Companies such as AMD, Intel and Nvidia have been shipping OpenCL drivers on the desktop for some time now. On the mobile side, vendors such as ARM, Imagination, Qualcomm, Samsung and TI have been promising OpenCL on mobile and often show off demos using OpenCL. Drivers from vendors such as ARM, Qualcomm and Imagination have also passed official conformance tests, certifying that they do have working drivers in at least development firmwares.

However, none of the vendors have publically announced whether or not they are already shipping OpenCL in stock firmware on any device.

However, recently we have seen several stories that OpenCL drivers are in fact present on both Nexus 4 and Nexus 10 stock firmware.

By: Tomi

Tomi — Sat, 09 Feb 2013 22:12:28 +0000

Fall Fury: Part 2 – Shaders
http://channel9.msdn.com/coding4fun/articles/Fall-Fury-Part-2-Shaders

In simple terms, shaders are small programs that are executed on the Graphical Processing Unit (GPU) instead of the Central Processing Unit (CPU). In recent years, we’ve seen a major spike in the capabilities of graphic devices, allowing hardware manufacturers to design an execution layer tied to the GPU, therefore being able to target device-specific manipulations to a highly optimized unit. Shaders are not used for simple calculations, but rather for image processing. For example, a shader can be used to adjust image lighting or colors.

Modern GPUs give access to the rendering pipeline that allows developers to execute arbitrary image processing code.

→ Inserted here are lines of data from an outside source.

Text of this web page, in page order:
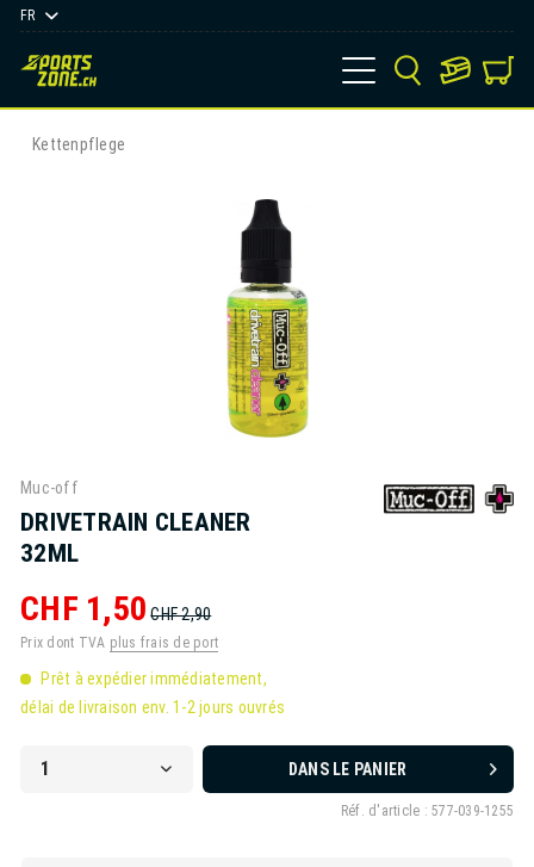
FR
Kettenpflege
Muc-off
DRIVETRAIN CLEANER
32ML
CHF 1,50 CHF 2,90
Prix dont TVA plus frais de port
Prêt à expédier immédiatement,
délai de livraison env. 1-2 jours ouvrés
DANS LE PANIER
Réf. d'article : 577-039-1255

vertex shaders translate the coordinates of a vector in 3D space in relation to the 2D frame. Vertex shaders are executed one time per vector passed to the GPU.

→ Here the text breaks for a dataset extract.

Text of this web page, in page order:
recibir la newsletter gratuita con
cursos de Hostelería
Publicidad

Pixel shaders – these programs are executed on the GPU in relation to every passed pixel
if you want specific pixels adjusted for lighting or 3D bump mapping, a pixel shader can provide the desired effect for a surface.

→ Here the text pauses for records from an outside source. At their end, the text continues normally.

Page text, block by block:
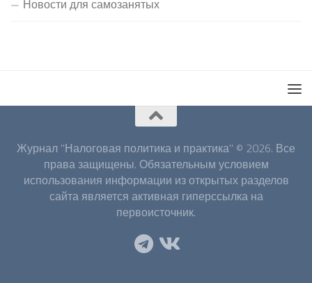
Новости для самозанятых
Журнал "Налоговая политика и практика" © 2026. Все
права защищены. Обязательным условием
использования информации из открытых разделов
сайта является активная гиперссылка на
первоисточник.
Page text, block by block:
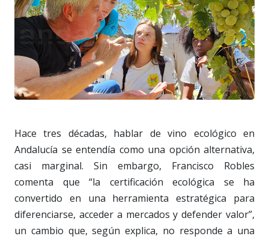
Hace tres décadas, hablar de vino ecológico en
Andalucía se entendía como una opción alternativa,
casi marginal. Sin embargo, Francisco Robles
comenta que “la certificación ecológica se ha
convertido en una herramienta estratégica para
diferenciarse, acceder a mercados y defender valor”,
un cambio que, según explica, no responde a una
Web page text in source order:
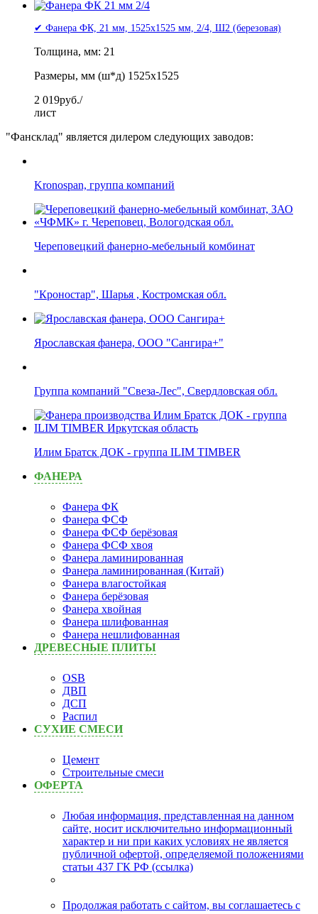
✔ Фанера ФК, 21 мм, 1525x1525 мм, 2/4, Ш2 (березовая)
Толщина, мм: 21
Размеры, мм (ш*д) 1525x1525
2 019руб./
лист
"Фансклад" является дилером следующих заводов:
Kronospan, группа компаний
Череповецкий фанерно-мебельный комбинат
"Кроностар", Шарья , Костромская обл.
Ярославская фанера, ООО "Сангира+"
Группа компаний "Свеза-Лес", Свердловская обл.
Илим Братск ДОК - группа ILIM TIMBER
ФАНЕРА
Фанера ФК
Фанера ФСФ
Фанера ФСФ берёзовая
Фанера ФСФ хвоя
Фанера ламинированная
Фанера ламинированная (Китай)
Фанера влагостойкая
Фанера берёзовая
Фанера хвойная
Фанера шлифованная
Фанера нешлифованная
ДРЕВЕСНЫЕ ПЛИТЫ
OSB
ДВП
ДСП
Распил
СУХИЕ СМЕСИ
Цемент
Строительные смеси
ОФЕРТА
Любая информация, представленная на данном
сайте, носит исключительно информационный
характер и ни при каких условиях не является
публичной офертой, определяемой положениями
статьи 437 ГК РФ (ссылка)
Продолжая работать с сайтом, вы соглашаетесь с

Geometry shaders – these shaders are the next progression from vertex shaders, introduced with DirectX 10. The developer is able to pass specific primitives as input and either have the output represent the modified version of what was passed to the program or have new primitives, such as triangles, be generated as a result. Geometry shaders are always executed on post-vertex processing in the rendering pipeline.